**Task to carry out**:
The answer must be an exact transcription of the lines below from the first through the one containing "Berat Bersih: (240, 157, 340, 174)", with the pictures left out; please add nothing else.

[Dataset records]
------

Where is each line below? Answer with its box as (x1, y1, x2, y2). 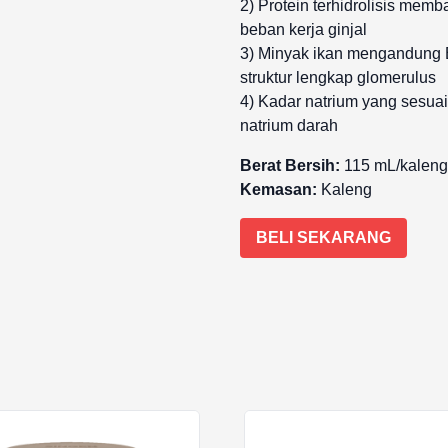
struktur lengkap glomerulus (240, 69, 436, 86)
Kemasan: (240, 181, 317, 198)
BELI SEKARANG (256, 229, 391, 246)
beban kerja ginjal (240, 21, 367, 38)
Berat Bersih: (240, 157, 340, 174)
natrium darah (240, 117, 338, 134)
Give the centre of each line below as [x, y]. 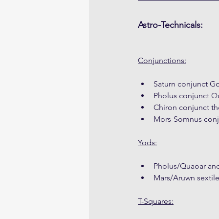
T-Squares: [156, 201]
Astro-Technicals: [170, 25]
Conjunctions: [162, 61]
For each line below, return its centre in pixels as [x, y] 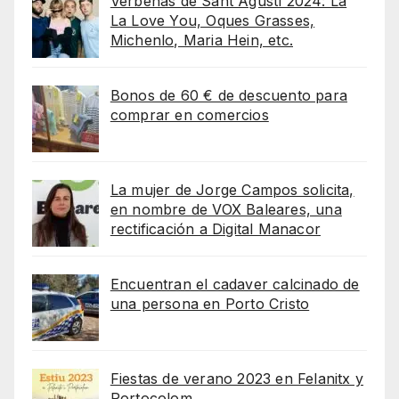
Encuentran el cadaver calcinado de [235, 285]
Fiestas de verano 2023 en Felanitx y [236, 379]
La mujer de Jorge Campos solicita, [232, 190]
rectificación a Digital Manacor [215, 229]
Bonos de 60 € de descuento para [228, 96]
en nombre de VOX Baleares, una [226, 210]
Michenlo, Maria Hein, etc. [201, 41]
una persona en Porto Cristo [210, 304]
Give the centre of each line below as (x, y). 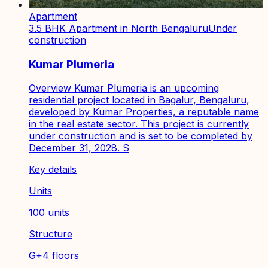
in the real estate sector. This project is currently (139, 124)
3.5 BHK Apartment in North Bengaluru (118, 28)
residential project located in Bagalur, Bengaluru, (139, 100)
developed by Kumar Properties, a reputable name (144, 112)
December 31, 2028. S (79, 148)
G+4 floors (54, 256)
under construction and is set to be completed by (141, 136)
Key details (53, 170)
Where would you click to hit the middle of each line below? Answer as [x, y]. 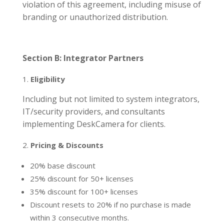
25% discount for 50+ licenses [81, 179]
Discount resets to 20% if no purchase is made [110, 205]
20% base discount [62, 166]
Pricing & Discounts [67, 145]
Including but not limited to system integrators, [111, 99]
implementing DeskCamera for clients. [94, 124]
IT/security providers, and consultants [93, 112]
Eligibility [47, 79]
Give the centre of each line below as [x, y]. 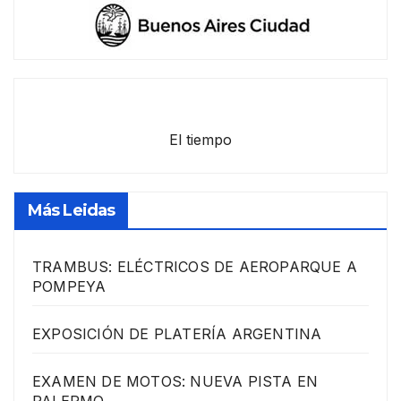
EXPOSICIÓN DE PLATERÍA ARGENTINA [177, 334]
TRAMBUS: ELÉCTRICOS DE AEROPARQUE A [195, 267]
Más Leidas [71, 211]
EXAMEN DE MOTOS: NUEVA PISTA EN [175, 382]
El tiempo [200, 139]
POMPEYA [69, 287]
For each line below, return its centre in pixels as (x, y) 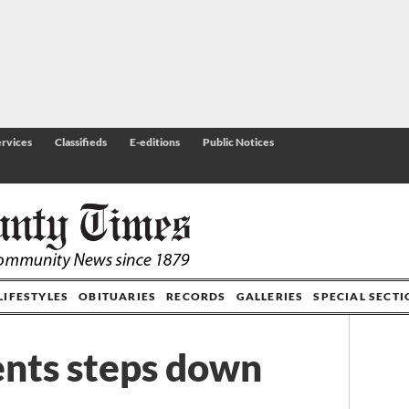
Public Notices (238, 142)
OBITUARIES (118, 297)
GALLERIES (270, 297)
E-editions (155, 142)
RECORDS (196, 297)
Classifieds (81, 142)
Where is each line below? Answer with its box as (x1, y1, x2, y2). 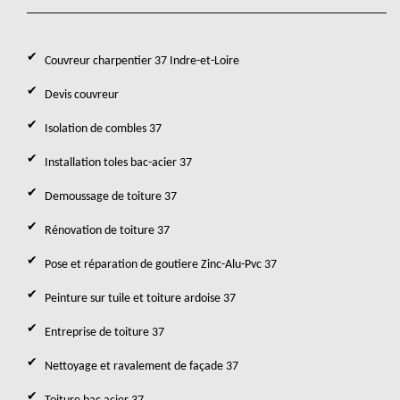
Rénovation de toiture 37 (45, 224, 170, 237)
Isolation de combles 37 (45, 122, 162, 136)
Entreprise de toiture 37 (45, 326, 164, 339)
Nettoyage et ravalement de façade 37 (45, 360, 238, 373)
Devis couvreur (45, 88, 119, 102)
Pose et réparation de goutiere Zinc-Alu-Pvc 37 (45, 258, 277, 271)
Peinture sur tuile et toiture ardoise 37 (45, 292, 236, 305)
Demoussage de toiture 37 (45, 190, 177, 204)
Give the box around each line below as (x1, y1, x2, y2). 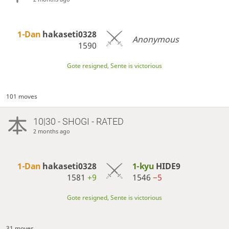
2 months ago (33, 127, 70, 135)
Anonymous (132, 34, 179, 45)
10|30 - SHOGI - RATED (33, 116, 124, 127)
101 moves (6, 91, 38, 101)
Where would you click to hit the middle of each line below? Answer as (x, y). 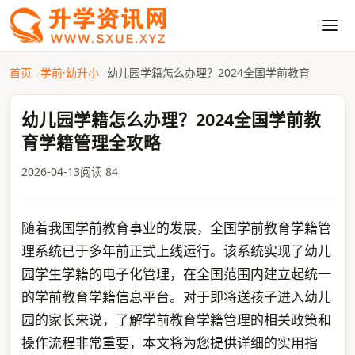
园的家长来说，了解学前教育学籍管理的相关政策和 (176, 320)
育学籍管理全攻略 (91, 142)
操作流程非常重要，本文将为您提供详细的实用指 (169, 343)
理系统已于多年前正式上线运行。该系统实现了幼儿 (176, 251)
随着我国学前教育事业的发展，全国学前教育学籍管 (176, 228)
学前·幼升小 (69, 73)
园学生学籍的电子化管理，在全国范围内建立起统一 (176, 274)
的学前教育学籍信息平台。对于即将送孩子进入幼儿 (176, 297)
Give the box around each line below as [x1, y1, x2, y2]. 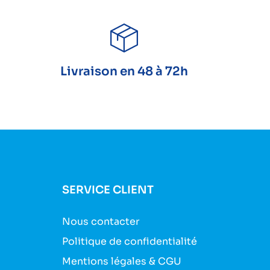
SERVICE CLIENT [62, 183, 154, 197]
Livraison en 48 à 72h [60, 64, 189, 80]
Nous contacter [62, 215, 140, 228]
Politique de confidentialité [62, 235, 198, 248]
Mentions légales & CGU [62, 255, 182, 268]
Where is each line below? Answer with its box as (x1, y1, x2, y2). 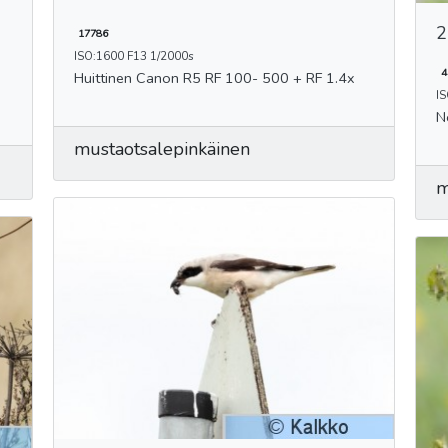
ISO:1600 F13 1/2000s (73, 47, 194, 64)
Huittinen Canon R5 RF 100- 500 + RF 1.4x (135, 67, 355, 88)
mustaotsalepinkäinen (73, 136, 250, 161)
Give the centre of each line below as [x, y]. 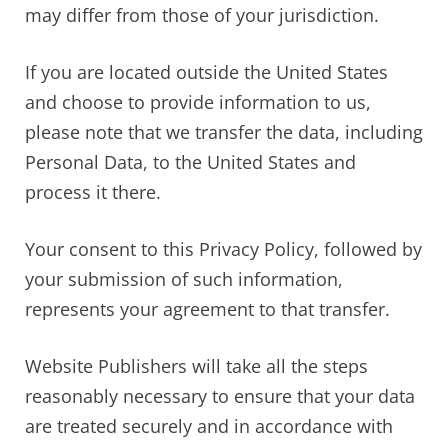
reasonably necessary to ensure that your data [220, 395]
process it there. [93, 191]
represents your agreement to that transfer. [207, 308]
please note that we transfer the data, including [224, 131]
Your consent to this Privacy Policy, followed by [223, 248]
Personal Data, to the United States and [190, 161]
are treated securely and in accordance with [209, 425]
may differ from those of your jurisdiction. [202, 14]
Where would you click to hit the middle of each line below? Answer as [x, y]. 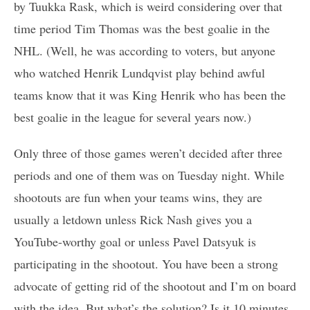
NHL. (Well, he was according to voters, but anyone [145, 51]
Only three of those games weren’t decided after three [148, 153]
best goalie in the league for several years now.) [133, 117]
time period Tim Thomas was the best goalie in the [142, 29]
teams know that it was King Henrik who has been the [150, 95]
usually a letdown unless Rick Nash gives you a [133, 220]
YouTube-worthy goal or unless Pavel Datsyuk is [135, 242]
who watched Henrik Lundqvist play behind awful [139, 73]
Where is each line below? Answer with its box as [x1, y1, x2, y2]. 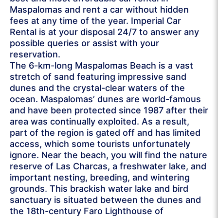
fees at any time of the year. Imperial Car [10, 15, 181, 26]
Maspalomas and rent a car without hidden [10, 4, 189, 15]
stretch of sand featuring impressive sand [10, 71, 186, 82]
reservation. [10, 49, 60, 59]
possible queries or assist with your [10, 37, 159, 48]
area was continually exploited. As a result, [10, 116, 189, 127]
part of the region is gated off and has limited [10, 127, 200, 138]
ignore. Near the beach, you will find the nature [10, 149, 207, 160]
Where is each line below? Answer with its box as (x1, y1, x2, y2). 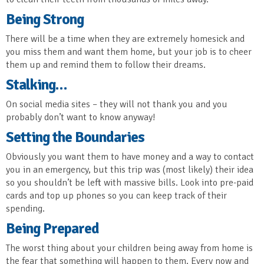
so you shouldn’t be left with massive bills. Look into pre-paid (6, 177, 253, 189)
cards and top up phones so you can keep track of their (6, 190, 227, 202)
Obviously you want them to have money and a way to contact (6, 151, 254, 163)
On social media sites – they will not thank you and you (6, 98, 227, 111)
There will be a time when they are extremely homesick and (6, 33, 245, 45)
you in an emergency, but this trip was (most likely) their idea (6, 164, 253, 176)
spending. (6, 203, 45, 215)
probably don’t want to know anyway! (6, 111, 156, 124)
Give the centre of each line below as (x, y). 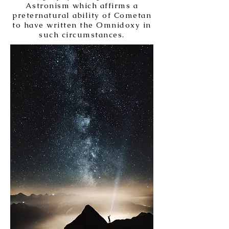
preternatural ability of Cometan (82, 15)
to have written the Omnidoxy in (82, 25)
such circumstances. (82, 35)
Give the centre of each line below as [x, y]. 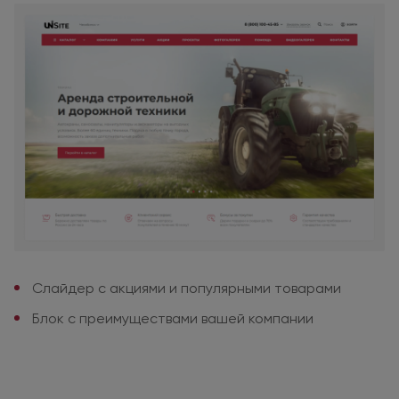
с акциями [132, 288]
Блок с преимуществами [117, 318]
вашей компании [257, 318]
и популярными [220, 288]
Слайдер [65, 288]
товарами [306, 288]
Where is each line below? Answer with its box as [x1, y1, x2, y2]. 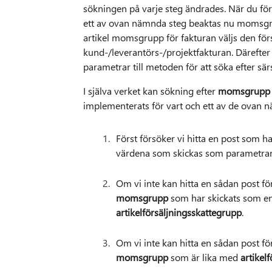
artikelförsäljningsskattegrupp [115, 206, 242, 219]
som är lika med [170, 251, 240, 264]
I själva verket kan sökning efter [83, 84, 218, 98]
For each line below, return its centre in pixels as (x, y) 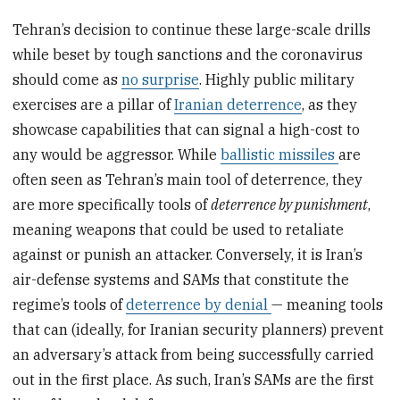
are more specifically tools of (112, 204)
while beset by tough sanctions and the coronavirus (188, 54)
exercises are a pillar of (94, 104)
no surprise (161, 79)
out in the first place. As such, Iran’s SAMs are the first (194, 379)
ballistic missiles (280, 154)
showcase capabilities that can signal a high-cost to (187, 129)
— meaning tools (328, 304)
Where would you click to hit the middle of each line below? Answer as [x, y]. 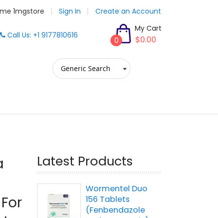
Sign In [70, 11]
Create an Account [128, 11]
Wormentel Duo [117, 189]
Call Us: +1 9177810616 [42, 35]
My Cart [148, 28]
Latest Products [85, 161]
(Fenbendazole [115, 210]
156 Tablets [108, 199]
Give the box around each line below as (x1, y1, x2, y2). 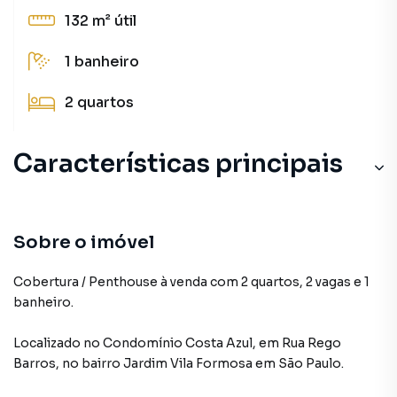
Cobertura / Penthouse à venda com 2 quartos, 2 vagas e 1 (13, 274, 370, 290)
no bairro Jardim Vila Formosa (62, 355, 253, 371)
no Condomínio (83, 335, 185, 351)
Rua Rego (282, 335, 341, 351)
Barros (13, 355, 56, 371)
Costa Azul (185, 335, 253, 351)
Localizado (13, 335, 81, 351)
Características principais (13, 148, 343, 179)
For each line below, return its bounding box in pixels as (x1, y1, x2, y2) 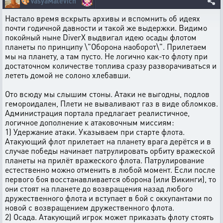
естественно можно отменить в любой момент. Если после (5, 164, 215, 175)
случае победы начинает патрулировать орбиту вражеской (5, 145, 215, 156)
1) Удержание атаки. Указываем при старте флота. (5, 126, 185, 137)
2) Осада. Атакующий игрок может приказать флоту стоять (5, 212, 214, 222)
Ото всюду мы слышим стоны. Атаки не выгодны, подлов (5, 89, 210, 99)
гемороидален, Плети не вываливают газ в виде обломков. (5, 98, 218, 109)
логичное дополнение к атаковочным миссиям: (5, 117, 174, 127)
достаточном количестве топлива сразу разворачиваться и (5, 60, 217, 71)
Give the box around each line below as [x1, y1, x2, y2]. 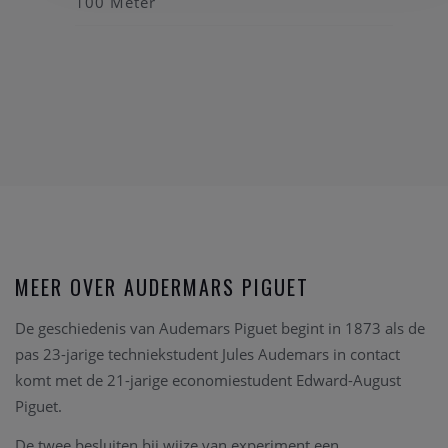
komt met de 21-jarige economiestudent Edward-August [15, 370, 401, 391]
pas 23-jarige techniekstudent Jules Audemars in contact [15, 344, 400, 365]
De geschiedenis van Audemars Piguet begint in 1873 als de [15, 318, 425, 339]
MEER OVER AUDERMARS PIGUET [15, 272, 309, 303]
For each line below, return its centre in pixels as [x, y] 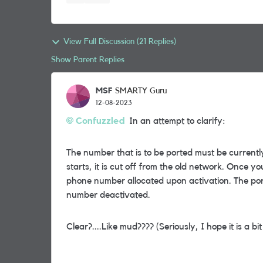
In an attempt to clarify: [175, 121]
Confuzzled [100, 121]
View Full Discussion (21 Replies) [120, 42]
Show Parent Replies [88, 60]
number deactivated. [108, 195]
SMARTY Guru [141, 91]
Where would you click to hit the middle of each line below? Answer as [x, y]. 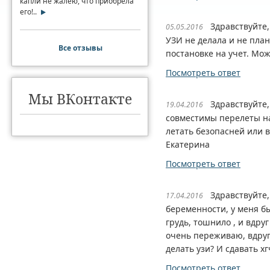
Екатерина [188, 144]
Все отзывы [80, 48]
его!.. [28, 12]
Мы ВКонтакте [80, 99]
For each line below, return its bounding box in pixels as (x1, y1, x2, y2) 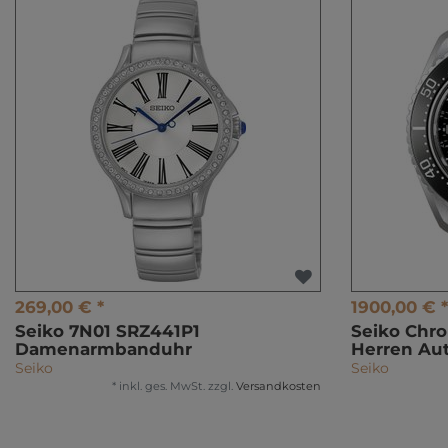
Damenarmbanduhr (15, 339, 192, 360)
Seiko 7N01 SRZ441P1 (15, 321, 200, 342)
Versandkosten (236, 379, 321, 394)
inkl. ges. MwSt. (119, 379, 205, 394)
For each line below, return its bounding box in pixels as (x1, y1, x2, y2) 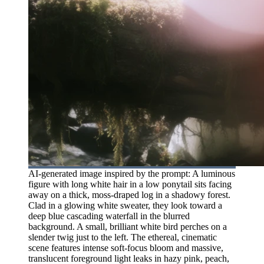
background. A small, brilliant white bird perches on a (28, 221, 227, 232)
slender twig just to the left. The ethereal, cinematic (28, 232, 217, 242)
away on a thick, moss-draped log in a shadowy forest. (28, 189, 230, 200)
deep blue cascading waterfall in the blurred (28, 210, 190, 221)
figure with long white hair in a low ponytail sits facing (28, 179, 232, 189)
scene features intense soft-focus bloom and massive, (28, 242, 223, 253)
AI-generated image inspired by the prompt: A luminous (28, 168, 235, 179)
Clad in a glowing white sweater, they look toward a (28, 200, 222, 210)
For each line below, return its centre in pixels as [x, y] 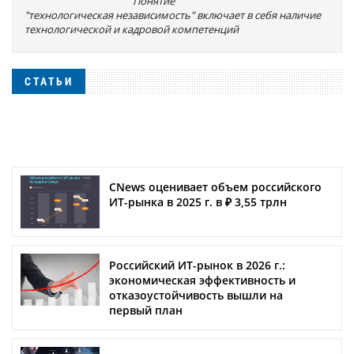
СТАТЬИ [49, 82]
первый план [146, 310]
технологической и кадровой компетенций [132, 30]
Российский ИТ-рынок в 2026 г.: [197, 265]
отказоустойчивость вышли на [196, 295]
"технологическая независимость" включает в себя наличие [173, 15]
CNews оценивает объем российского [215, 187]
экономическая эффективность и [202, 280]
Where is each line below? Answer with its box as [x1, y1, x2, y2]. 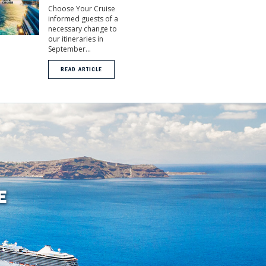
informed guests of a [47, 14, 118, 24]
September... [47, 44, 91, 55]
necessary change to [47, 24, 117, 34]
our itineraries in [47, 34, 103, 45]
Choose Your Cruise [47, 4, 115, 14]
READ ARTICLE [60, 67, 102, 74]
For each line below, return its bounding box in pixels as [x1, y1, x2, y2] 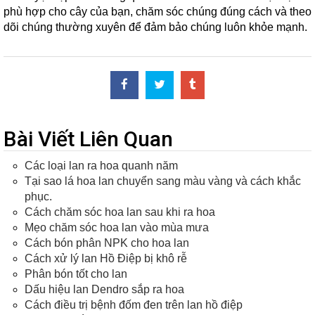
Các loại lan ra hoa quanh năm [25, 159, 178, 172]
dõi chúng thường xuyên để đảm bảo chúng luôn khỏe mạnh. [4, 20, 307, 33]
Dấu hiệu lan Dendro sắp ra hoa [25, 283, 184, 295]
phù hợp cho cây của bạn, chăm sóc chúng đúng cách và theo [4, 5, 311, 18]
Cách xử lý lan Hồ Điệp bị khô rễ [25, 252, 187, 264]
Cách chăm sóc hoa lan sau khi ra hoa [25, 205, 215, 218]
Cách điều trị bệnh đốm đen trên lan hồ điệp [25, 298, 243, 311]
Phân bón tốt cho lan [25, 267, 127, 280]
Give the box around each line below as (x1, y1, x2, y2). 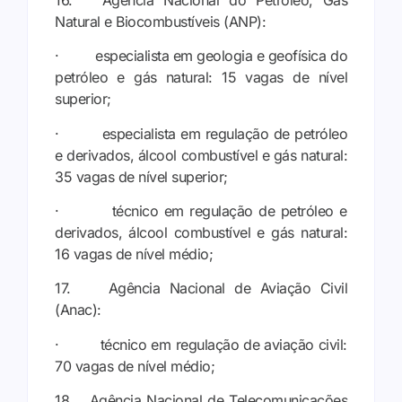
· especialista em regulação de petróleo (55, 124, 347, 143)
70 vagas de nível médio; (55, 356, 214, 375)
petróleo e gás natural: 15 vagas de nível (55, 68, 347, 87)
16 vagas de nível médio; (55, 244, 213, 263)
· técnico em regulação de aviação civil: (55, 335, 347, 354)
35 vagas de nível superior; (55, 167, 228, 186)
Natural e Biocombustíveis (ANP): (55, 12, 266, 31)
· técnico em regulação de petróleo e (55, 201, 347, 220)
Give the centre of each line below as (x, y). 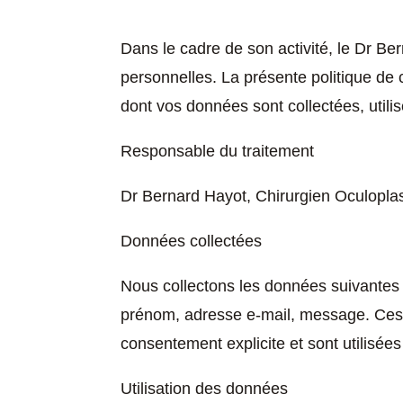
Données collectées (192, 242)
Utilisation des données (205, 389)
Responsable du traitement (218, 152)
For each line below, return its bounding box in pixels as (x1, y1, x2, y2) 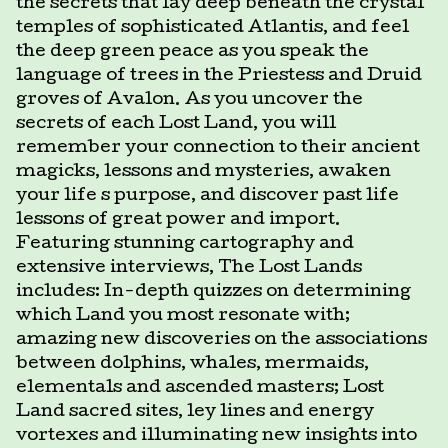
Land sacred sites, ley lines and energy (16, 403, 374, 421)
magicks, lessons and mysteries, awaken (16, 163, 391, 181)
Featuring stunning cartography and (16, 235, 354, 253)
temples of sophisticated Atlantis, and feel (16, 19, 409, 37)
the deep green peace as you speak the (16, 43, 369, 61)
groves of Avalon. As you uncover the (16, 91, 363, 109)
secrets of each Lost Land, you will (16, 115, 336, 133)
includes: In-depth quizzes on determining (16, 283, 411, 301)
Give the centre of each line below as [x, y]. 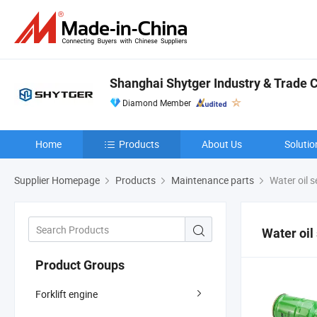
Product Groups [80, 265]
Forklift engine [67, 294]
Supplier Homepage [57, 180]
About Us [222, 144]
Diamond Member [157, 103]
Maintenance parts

------

**Exercise response**:
Where is each line below? Answer with its box as (x1, y1, x2, y2). 
struktur lengkap glomerulus (240, 69, 436, 86)
Kemasan: (240, 181, 317, 198)
BELI SEKARANG (256, 229, 391, 246)
beban kerja ginjal (240, 21, 367, 38)
Berat Bersih: (240, 157, 340, 174)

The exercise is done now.